» **EXERCISE PROMPT**
Copy every record exactly, and keep the pictures out.

» **Items listed in a dataset**
----------------

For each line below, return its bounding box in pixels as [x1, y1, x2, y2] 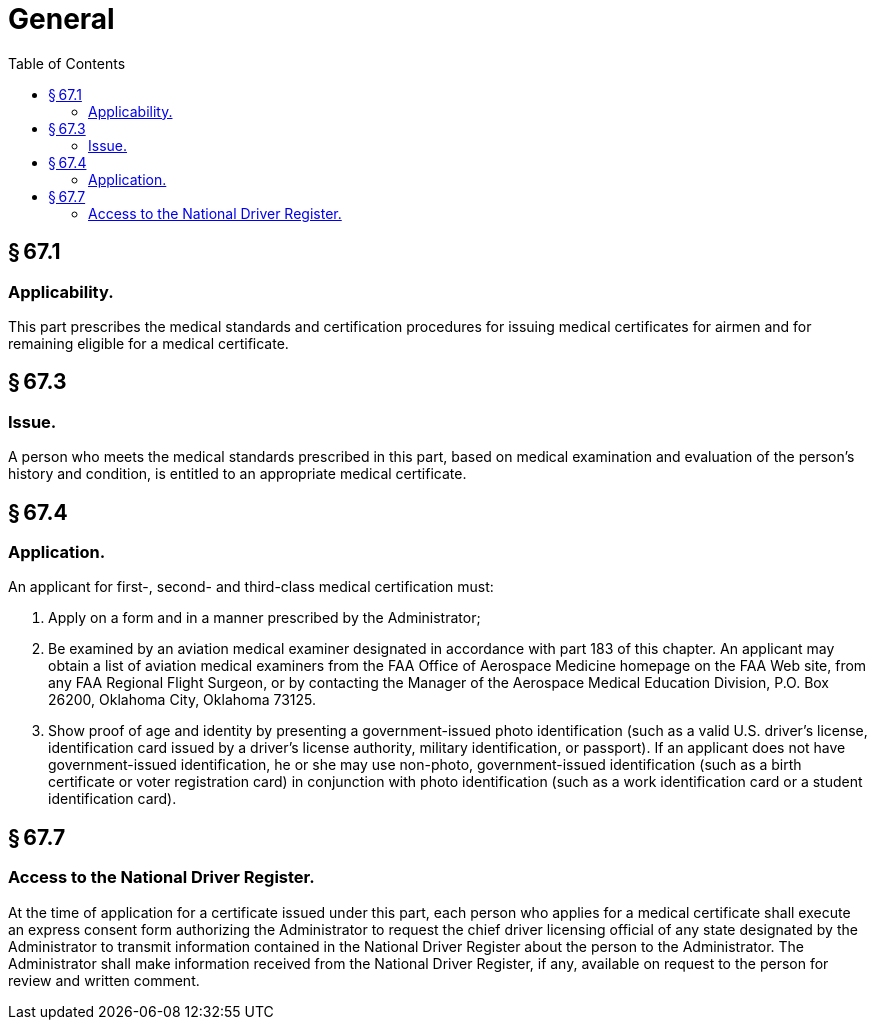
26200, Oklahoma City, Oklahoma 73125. [48, 691, 317, 709]
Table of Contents [8, 54, 126, 72]
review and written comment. [8, 971, 200, 989]
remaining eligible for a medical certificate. [8, 334, 289, 352]
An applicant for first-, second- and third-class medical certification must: [8, 578, 494, 596]
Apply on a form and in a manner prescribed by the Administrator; [48, 609, 481, 627]
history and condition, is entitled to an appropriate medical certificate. [8, 465, 467, 483]
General [8, 2, 115, 36]
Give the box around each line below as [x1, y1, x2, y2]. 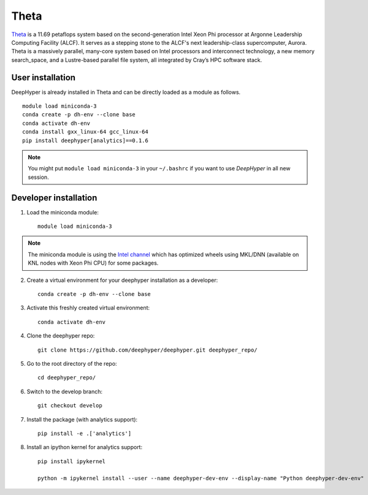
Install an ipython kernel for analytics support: [26, 444, 143, 451]
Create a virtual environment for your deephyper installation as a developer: [26, 276, 218, 284]
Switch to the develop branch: [26, 388, 103, 395]
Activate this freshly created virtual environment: [26, 304, 150, 312]
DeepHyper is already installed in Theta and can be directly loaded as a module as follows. [11, 88, 241, 96]
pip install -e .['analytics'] [37, 429, 132, 437]
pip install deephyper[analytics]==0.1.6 [22, 137, 148, 144]
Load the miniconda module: [26, 208, 99, 216]
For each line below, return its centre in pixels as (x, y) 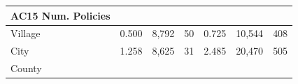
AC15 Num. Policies (61, 15)
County (26, 68)
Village (26, 33)
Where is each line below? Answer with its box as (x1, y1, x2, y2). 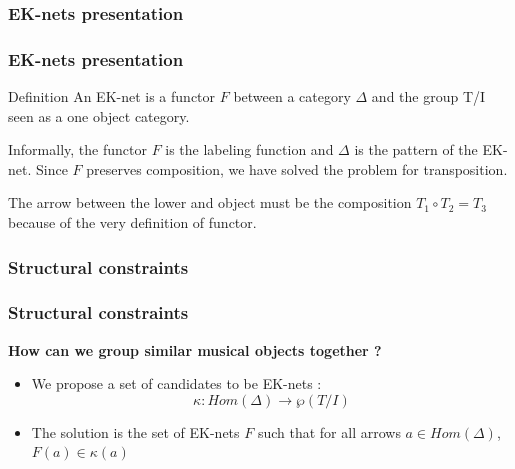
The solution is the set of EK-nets (31, 421, 240, 442)
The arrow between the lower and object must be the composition (8, 192, 412, 213)
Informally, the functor (8, 139, 147, 160)
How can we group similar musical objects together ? (8, 339, 382, 360)
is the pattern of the (354, 139, 478, 160)
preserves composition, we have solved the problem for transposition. (86, 158, 508, 179)
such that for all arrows (257, 421, 401, 442)
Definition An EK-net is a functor (8, 86, 216, 107)
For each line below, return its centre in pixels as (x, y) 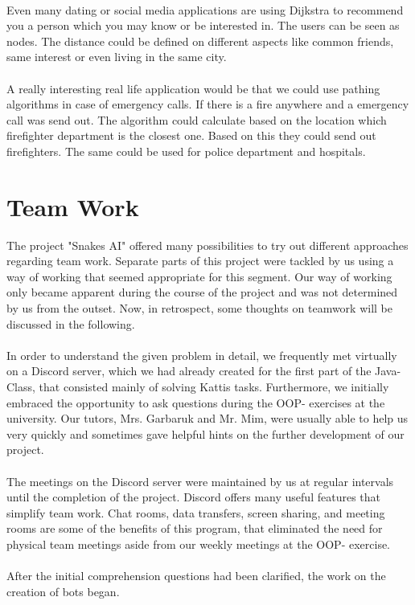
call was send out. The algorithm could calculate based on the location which (197, 119)
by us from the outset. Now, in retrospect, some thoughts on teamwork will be (200, 308)
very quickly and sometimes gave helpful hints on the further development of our (205, 433)
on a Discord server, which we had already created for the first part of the (189, 371)
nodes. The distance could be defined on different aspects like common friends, (200, 41)
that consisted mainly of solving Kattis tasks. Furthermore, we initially (214, 386)
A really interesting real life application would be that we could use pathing (193, 88)
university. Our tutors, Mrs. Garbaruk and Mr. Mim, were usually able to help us (207, 418)
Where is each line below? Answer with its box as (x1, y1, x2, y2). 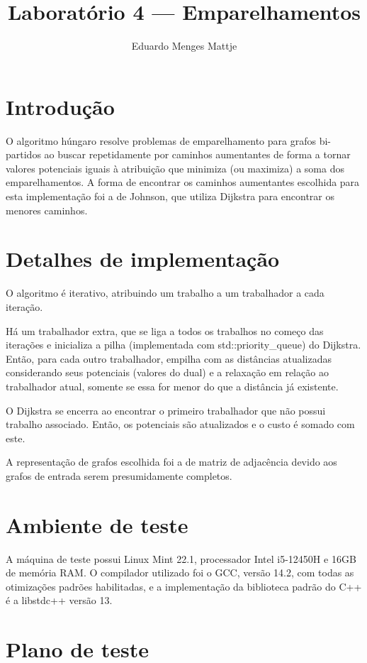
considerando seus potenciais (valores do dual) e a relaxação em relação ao (6, 365, 329, 380)
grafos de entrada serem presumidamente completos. (6, 468, 232, 483)
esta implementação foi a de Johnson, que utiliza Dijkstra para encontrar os (6, 189, 335, 204)
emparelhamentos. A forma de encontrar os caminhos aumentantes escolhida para (6, 175, 360, 190)
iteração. (6, 299, 43, 314)
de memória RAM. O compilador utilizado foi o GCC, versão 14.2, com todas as (6, 565, 354, 580)
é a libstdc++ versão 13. (6, 593, 113, 608)
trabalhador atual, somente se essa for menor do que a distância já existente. (6, 378, 339, 393)
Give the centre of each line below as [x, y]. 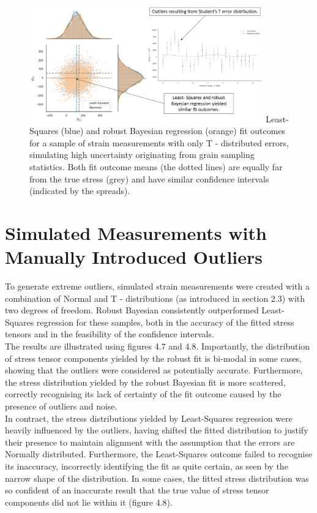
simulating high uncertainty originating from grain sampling [142, 155]
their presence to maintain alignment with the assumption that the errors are [150, 442]
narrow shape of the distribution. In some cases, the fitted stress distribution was [157, 478]
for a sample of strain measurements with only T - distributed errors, [159, 142]
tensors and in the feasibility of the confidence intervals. [110, 334]
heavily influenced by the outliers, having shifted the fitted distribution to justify [157, 430]
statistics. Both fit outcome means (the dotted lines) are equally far [156, 166]
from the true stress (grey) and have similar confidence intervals [149, 178]
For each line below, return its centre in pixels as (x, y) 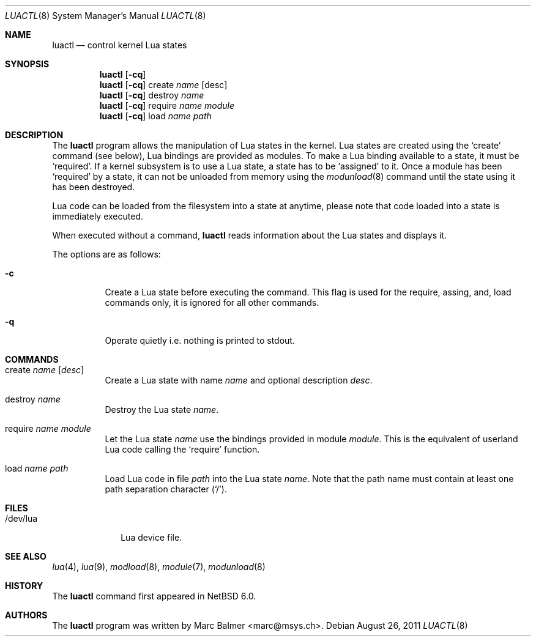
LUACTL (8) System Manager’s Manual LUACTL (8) (106, 16)
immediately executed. (98, 216)
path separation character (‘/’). (166, 489)
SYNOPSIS (27, 64)
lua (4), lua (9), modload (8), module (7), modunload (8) (159, 567)
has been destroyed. (94, 187)
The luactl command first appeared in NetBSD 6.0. (154, 596)
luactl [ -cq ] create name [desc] (163, 85)
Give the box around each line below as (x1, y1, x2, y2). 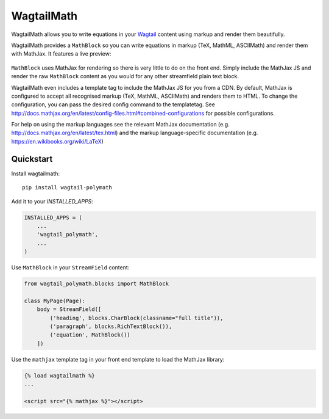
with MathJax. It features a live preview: (11, 50, 111, 57)
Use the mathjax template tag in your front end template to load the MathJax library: (11, 355, 225, 363)
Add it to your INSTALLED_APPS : (11, 197, 94, 205)
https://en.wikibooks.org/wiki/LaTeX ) (11, 137, 104, 145)
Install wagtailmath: (11, 170, 60, 177)
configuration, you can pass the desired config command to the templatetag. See (11, 101, 216, 108)
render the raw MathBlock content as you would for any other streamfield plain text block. (11, 73, 239, 80)
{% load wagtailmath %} (24, 372, 96, 379)
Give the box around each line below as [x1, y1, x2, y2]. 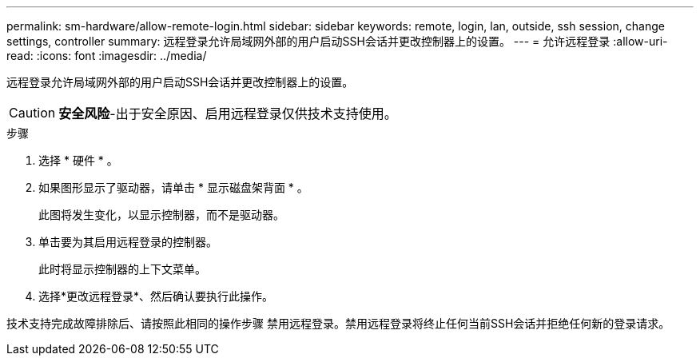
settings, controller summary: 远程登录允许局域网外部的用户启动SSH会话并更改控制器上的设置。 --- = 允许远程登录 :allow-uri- [6, 34, 668, 48]
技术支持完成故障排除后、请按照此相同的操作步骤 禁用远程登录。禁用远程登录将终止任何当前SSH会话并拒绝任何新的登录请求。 [6, 316, 670, 330]
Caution [9, 105, 56, 121]
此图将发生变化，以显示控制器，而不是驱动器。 [38, 208, 284, 221]
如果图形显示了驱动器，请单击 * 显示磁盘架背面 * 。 [38, 181, 308, 194]
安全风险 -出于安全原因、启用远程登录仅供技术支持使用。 [58, 105, 397, 121]
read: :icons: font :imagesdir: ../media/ [6, 49, 207, 62]
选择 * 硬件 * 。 [38, 153, 118, 167]
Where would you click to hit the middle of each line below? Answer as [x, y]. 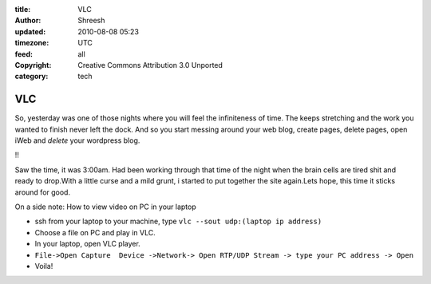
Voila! [44, 266]
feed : [24, 54]
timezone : [32, 43]
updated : [30, 31]
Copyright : [33, 65]
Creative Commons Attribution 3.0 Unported [150, 65]
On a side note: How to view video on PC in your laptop [106, 207]
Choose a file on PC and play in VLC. [95, 232]
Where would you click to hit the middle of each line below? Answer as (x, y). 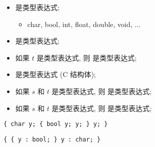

----------------

» **ANSWER TO THE EXERCISE**
For each line below, return its bounding box in pixels as [x1, y1, x2, y2] 
26200, Oklahoma City, Oklahoma 73125. [48, 691, 317, 709]
Table of Contents [8, 54, 126, 72]
review and written comment. [8, 971, 200, 989]
remaining eligible for a medical certificate. [8, 334, 289, 352]
An applicant for first-, second- and third-class medical certification must: [8, 578, 494, 596]
Apply on a form and in a manner prescribed by the Administrator; [48, 609, 481, 627]
history and condition, is entitled to an appropriate medical certificate. [8, 465, 467, 483]
General [8, 2, 115, 36]
Give the box around each line below as [x1, y1, x2, y2]. 
Install an ipython kernel for analytics support: [26, 444, 143, 451]
Create a virtual environment for your deephyper installation as a developer: [26, 276, 218, 284]
Switch to the develop branch: [26, 388, 103, 395]
Activate this freshly created virtual environment: [26, 304, 150, 312]
DeepHyper is already installed in Theta and can be directly loaded as a module as follows. [11, 88, 241, 96]
pip install -e .['analytics'] [37, 429, 132, 437]
pip install deephyper[analytics]==0.1.6 [22, 137, 148, 144]
Load the miniconda module: [26, 208, 99, 216]
For each line below, return its centre in pixels as (x, y) 
AC15 Num. Policies (61, 15)
County (26, 68)
Village (26, 33)
Where is each line below? Answer with its box as (x1, y1, x2, y2). 
The solution is the set of EK-nets (31, 421, 240, 442)
The arrow between the lower and object must be the composition (8, 192, 412, 213)
Informally, the functor (8, 139, 147, 160)
How can we group similar musical objects together ? (8, 339, 382, 360)
is the pattern of the (354, 139, 478, 160)
preserves composition, we have solved the problem for transposition. (86, 158, 508, 179)
such that for all arrows (257, 421, 401, 442)
Definition An EK-net is a functor (8, 86, 216, 107)
For each line below, return its centre in pixels as (x, y) 
call was send out. The algorithm could calculate based on the location which (197, 119)
by us from the outset. Now, in retrospect, some thoughts on teamwork will be (200, 308)
very quickly and sometimes gave helpful hints on the further development of our (205, 433)
on a Discord server, which we had already created for the first part of the (189, 371)
nodes. The distance could be defined on different aspects like common friends, (200, 41)
that consisted mainly of solving Kattis tasks. Furthermore, we initially (214, 386)
A really interesting real life application would be that we could use pathing (193, 88)
university. Our tutors, Mrs. Garbaruk and Mr. Mim, were usually able to help us (207, 418)
Where is each line below? Answer with its box as (x1, y1, x2, y2). 
considerando seus potenciais (valores do dual) e a relaxação em relação ao (6, 365, 329, 380)
grafos de entrada serem presumidamente completos. (6, 468, 232, 483)
esta implementação foi a de Johnson, que utiliza Dijkstra para encontrar os (6, 189, 335, 204)
emparelhamentos. A forma de encontrar os caminhos aumentantes escolhida para (6, 175, 360, 190)
iteração. (6, 299, 43, 314)
de memória RAM. O compilador utilizado foi o GCC, versão 14.2, com todas as (6, 565, 354, 580)
é a libstdc++ versão 13. (6, 593, 113, 608)
trabalhador atual, somente se essa for menor do que a distância já existente. (6, 378, 339, 393)
Give the centre of each line below as [x, y]. 
simulating high uncertainty originating from grain sampling [142, 155]
their presence to maintain alignment with the assumption that the errors are [150, 442]
narrow shape of the distribution. In some cases, the fitted stress distribution was [157, 478]
for a sample of strain measurements with only T - distributed errors, [159, 142]
tensors and in the feasibility of the confidence intervals. [110, 334]
heavily influenced by the outliers, having shifted the fitted distribution to justify [157, 430]
statistics. Both fit outcome means (the dotted lines) are equally far [156, 166]
from the true stress (grey) and have similar confidence intervals [149, 178]
For each line below, return its centre in pixels as (x, y) 
LUACTL (8) System Manager’s Manual LUACTL (8) (106, 16)
immediately executed. (98, 216)
path separation character (‘/’). (166, 489)
SYNOPSIS (27, 64)
lua (4), lua (9), modload (8), module (7), modunload (8) (159, 567)
has been destroyed. (94, 187)
The luactl command first appeared in NetBSD 6.0. (154, 596)
luactl [ -cq ] create name [desc] (163, 85)
Give the box around each line below as (x1, y1, x2, y2). 
with MathJax. It features a live preview: (11, 50, 111, 57)
Use the mathjax template tag in your front end template to load the MathJax library: (11, 355, 225, 363)
Add it to your INSTALLED_APPS : (11, 197, 94, 205)
https://en.wikibooks.org/wiki/LaTeX ) (11, 137, 104, 145)
Install wagtailmath: (11, 170, 60, 177)
configuration, you can pass the desired config command to the templatetag. See (11, 101, 216, 108)
render the raw MathBlock content as you would for any other streamfield plain text block. (11, 73, 239, 80)
{% load wagtailmath %} (24, 372, 96, 379)
Give the box around each line below as [x1, y1, x2, y2]. 
settings, controller summary: 远程登录允许局域网外部的用户启动SSH会话并更改控制器上的设置。 --- = 允许远程登录 :allow-uri- [6, 34, 668, 48]
技术支持完成故障排除后、请按照此相同的操作步骤 禁用远程登录。禁用远程登录将终止任何当前SSH会话并拒绝任何新的登录请求。 [6, 316, 670, 330]
Caution [9, 105, 56, 121]
此图将发生变化，以显示控制器，而不是驱动器。 [38, 208, 284, 221]
如果图形显示了驱动器，请单击 * 显示磁盘架背面 * 。 [38, 181, 308, 194]
安全风险 -出于安全原因、启用远程登录仅供技术支持使用。 [58, 105, 397, 121]
read: :icons: font :imagesdir: ../media/ [6, 49, 207, 62]
选择 * 硬件 * 。 [38, 153, 118, 167]
Where would you click to hit the middle of each line below? Answer as [x, y]. 
Voila! [44, 266]
feed : [24, 54]
timezone : [32, 43]
updated : [30, 31]
Copyright : [33, 65]
Creative Commons Attribution 3.0 Unported [150, 65]
On a side note: How to view video on PC in your laptop [106, 207]
Choose a file on PC and play in VLC. [95, 232]
Where would you click to hit the middle of each line below? Answer as (x, y). 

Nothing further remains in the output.